● Instructions to follow
Could you set down every entry exactly as it stands, without the images?

● Dataset
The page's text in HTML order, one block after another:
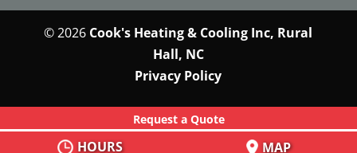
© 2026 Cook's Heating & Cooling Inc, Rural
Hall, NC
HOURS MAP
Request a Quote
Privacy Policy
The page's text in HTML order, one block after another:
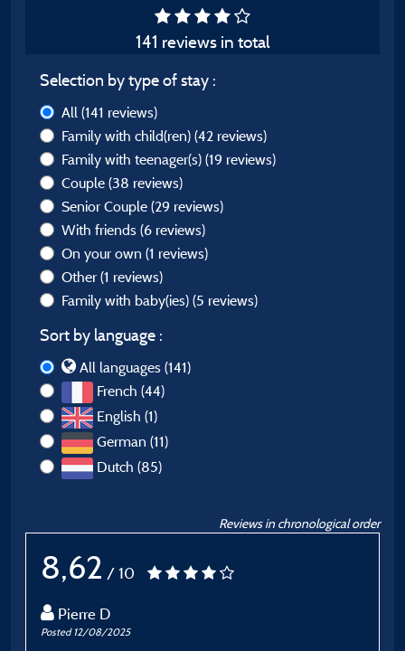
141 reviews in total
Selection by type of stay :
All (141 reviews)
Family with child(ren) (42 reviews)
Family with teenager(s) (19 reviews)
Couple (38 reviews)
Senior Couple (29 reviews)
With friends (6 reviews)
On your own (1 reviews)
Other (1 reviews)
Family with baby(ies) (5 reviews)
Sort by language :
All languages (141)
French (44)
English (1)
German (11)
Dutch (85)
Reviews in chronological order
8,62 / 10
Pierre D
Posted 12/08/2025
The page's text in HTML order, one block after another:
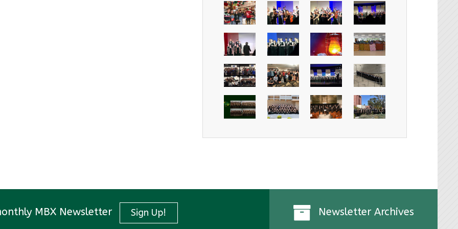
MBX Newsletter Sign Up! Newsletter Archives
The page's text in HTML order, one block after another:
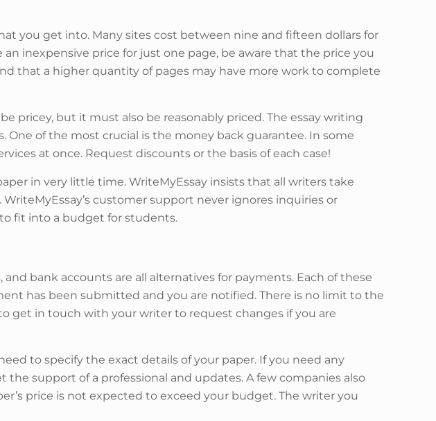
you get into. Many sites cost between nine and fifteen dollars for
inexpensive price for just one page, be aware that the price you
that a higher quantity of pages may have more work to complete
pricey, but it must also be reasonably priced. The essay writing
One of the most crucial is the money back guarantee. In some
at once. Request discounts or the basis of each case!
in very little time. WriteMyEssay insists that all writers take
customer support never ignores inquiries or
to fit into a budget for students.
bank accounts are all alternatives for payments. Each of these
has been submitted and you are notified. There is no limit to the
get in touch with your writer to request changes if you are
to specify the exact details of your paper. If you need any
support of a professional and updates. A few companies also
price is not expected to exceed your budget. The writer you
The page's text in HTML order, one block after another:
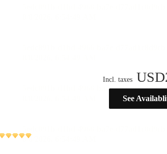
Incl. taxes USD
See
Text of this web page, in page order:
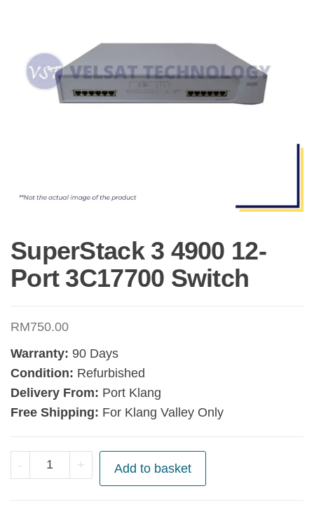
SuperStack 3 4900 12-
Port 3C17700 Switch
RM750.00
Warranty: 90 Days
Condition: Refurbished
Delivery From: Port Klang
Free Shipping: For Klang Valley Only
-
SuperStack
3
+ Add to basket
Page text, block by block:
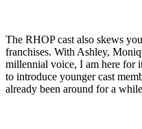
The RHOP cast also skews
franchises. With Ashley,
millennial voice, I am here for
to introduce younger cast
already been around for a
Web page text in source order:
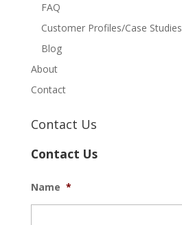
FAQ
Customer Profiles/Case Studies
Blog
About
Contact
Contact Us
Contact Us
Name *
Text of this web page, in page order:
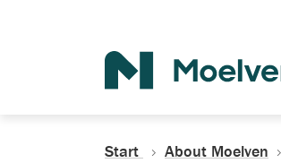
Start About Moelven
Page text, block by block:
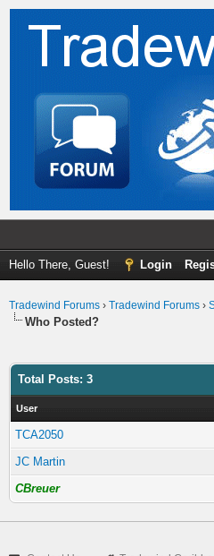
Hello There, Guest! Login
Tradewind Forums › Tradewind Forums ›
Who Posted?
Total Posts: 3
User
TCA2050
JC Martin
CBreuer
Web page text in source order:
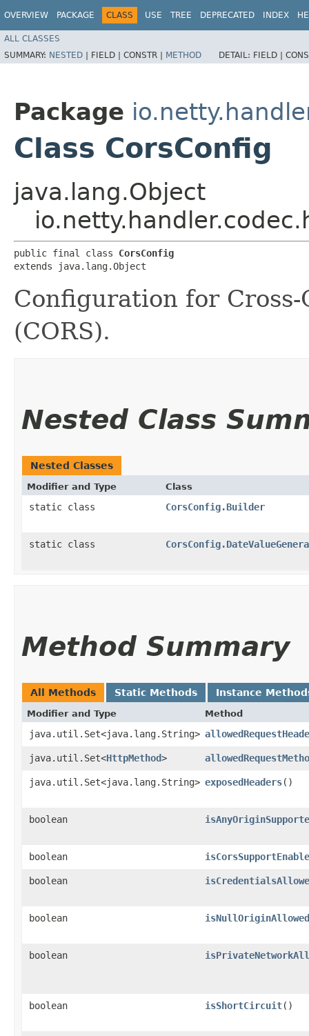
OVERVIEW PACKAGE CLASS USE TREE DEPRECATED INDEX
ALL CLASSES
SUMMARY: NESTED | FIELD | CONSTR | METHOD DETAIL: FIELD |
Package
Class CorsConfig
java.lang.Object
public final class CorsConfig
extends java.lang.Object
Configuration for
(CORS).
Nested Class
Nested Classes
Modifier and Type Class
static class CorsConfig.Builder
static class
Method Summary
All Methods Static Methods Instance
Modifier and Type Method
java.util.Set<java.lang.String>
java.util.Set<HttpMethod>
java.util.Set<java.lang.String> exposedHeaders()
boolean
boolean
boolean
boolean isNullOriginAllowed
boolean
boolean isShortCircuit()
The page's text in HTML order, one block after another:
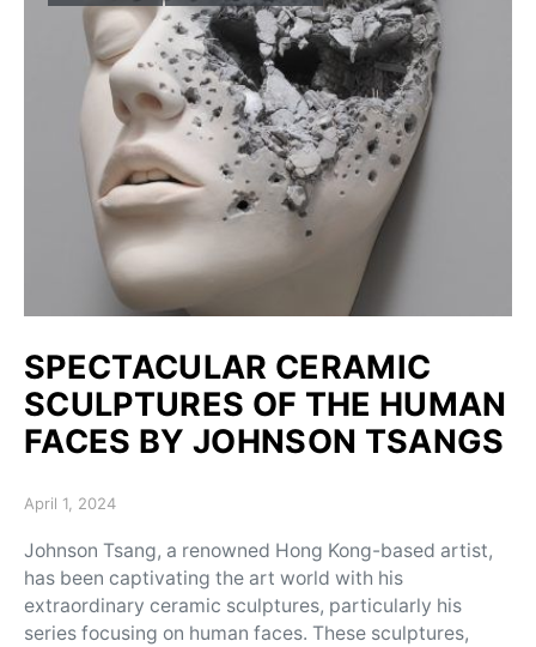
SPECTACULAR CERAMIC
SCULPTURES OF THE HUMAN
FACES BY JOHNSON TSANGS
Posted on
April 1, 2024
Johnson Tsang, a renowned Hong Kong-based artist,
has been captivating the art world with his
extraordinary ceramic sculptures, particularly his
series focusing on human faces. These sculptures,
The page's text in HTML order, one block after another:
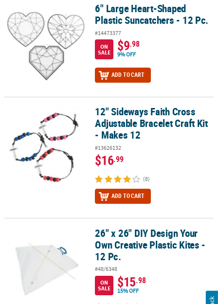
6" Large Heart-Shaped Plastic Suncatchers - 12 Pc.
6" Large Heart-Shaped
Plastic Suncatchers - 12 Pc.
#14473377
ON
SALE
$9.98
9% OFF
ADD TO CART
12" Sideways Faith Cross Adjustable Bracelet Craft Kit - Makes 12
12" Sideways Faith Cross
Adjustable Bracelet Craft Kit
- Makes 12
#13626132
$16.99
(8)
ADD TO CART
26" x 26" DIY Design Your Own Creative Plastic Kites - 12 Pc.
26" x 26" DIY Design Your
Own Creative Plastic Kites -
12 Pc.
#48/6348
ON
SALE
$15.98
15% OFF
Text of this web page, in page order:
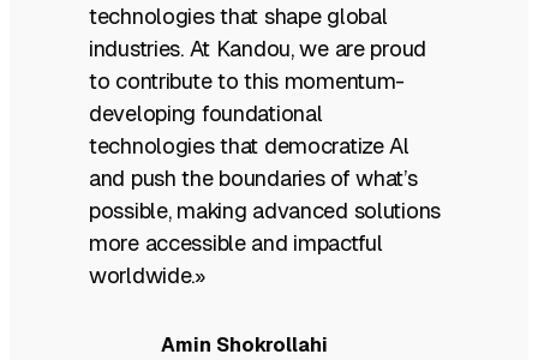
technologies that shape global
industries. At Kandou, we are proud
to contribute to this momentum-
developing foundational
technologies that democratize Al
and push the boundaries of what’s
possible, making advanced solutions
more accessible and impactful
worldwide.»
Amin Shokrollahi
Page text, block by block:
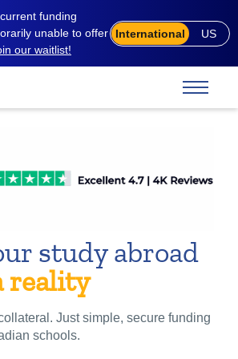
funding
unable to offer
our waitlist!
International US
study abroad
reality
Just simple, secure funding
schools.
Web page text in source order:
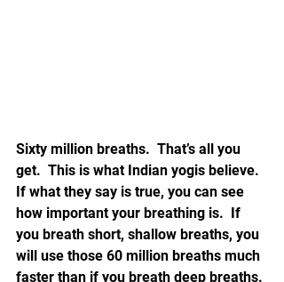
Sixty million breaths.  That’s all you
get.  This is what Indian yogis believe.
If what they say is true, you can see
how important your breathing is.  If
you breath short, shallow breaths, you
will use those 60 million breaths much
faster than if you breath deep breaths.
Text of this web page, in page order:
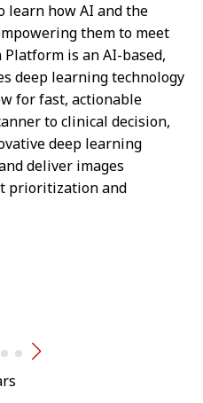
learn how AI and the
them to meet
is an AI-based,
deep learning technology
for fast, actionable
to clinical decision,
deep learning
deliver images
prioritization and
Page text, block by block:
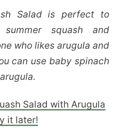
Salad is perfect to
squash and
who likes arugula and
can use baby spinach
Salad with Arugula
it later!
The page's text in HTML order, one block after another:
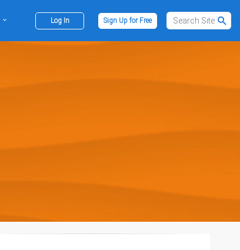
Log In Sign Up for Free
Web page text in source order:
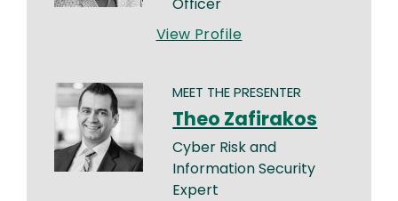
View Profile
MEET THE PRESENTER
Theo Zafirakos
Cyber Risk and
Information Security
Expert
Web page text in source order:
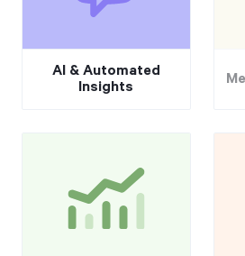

● Result
The page's text in HTML order, one block after another:
© 2026 Cook's Heating & Cooling Inc, Rural
Hall, NC
HOURS MAP
Request a Quote
Privacy Policy
The page's text in HTML order, one block after another:
141 reviews in total
Selection by type of stay :
All (141 reviews)
Family with child(ren) (42 reviews)
Family with teenager(s) (19 reviews)
Couple (38 reviews)
Senior Couple (29 reviews)
With friends (6 reviews)
On your own (1 reviews)
Other (1 reviews)
Family with baby(ies) (5 reviews)
Sort by language :
All languages (141)
French (44)
English (1)
German (11)
Dutch (85)
Reviews in chronological order
8,62 / 10
Pierre D
Posted 12/08/2025
The page's text in HTML order, one block after another:
MBX Newsletter Sign Up! Newsletter Archives
The page's text in HTML order, one block after another:
you get into. Many sites cost between nine and fifteen dollars for
inexpensive price for just one page, be aware that the price you
that a higher quantity of pages may have more work to complete
pricey, but it must also be reasonably priced. The essay writing
One of the most crucial is the money back guarantee. In some
at once. Request discounts or the basis of each case!
in very little time. WriteMyEssay insists that all writers take
customer support never ignores inquiries or
to fit into a budget for students.
bank accounts are all alternatives for payments. Each of these
has been submitted and you are notified. There is no limit to the
get in touch with your writer to request changes if you are
to specify the exact details of your paper. If you need any
support of a professional and updates. A few companies also
price is not expected to exceed your budget. The writer you
The page's text in HTML order, one block after another:
Incl. taxes USD
See
Text of this web page, in page order:
SuperStack 3 4900 12-
Port 3C17700 Switch
RM750.00
Warranty: 90 Days
Condition: Refurbished
Delivery From: Port Klang
Free Shipping: For Klang Valley Only
-
SuperStack
3
+ Add to basket
Page text, block by block:
The RHOP cast also skews
franchises. With Ashley,
millennial voice, I am here for
to introduce younger cast
already been around for a
Web page text in source order:
FAQ
Customer Profiles/Case Studies
Blog
About
Contact
Contact Us
Contact Us
Name *
Text of this web page, in page order:
Start About Moelven
Page text, block by block:
Hello There, Guest! Login
Tradewind Forums › Tradewind Forums ›
Who Posted?
Total Posts: 3
User
TCA2050
JC Martin
CBreuer
Web page text in source order:
OVERVIEW PACKAGE CLASS USE TREE DEPRECATED INDEX
ALL CLASSES
SUMMARY: NESTED | FIELD | CONSTR | METHOD DETAIL: FIELD |
Package
Class CorsConfig
java.lang.Object
public final class CorsConfig
extends java.lang.Object
Configuration for
(CORS).
Nested Class
Nested Classes
Modifier and Type Class
static class CorsConfig.Builder
static class
Method Summary
All Methods Static Methods Instance
Modifier and Type Method
java.util.Set<java.lang.String>
java.util.Set<HttpMethod>
java.util.Set<java.lang.String> exposedHeaders()
boolean
boolean
boolean
boolean isNullOriginAllowed
boolean
boolean isShortCircuit()
The page's text in HTML order, one block after another:
SPECTACULAR CERAMIC
SCULPTURES OF THE HUMAN
FACES BY JOHNSON TSANGS
Posted on
April 1, 2024
Johnson Tsang, a renowned Hong Kong-based artist,
has been captivating the art world with his
extraordinary ceramic sculptures, particularly his
series focusing on human faces. These sculptures,
The page's text in HTML order, one block after another:
6" Large Heart-Shaped Plastic Suncatchers - 12 Pc.
6" Large Heart-Shaped
Plastic Suncatchers - 12 Pc.
#14473377
ON
SALE
$9.98
9% OFF
ADD TO CART
12" Sideways Faith Cross Adjustable Bracelet Craft Kit - Makes 12
12" Sideways Faith Cross
Adjustable Bracelet Craft Kit
- Makes 12
#13626132
$16.99
(8)
ADD TO CART
26" x 26" DIY Design Your Own Creative Plastic Kites - 12 Pc.
26" x 26" DIY Design Your
Own Creative Plastic Kites -
12 Pc.
#48/6348
ON
SALE
$15.98
15% OFF
Text of this web page, in page order:
technologies that shape global
industries. At Kandou, we are proud
to contribute to this momentum-
developing foundational
technologies that democratize Al
and push the boundaries of what’s
possible, making advanced solutions
more accessible and impactful
worldwide.»
Amin Shokrollahi
Page text, block by block:
funding
unable to offer
our waitlist!
International US
study abroad
reality
Just simple, secure funding
schools.
Web page text in source order:
Sixty million breaths.  That’s all you
get.  This is what Indian yogis believe.
If what they say is true, you can see
how important your breathing is.  If
you breath short, shallow breaths, you
will use those 60 million breaths much
faster than if you breath deep breaths.
Text of this web page, in page order:
learn how AI and the
them to meet
is an AI-based,
deep learning technology
for fast, actionable
to clinical decision,
deep learning
deliver images
prioritization and
Page text, block by block:
Salad is perfect to
squash and
who likes arugula and
can use baby spinach
Salad with Arugula
it later!
The page's text in HTML order, one block after another:
Log In Sign Up for Free
Web page text in source order:
View Profile
MEET THE PRESENTER
Theo Zafirakos
Cyber Risk and
Information Security
Expert
Web page text in source order:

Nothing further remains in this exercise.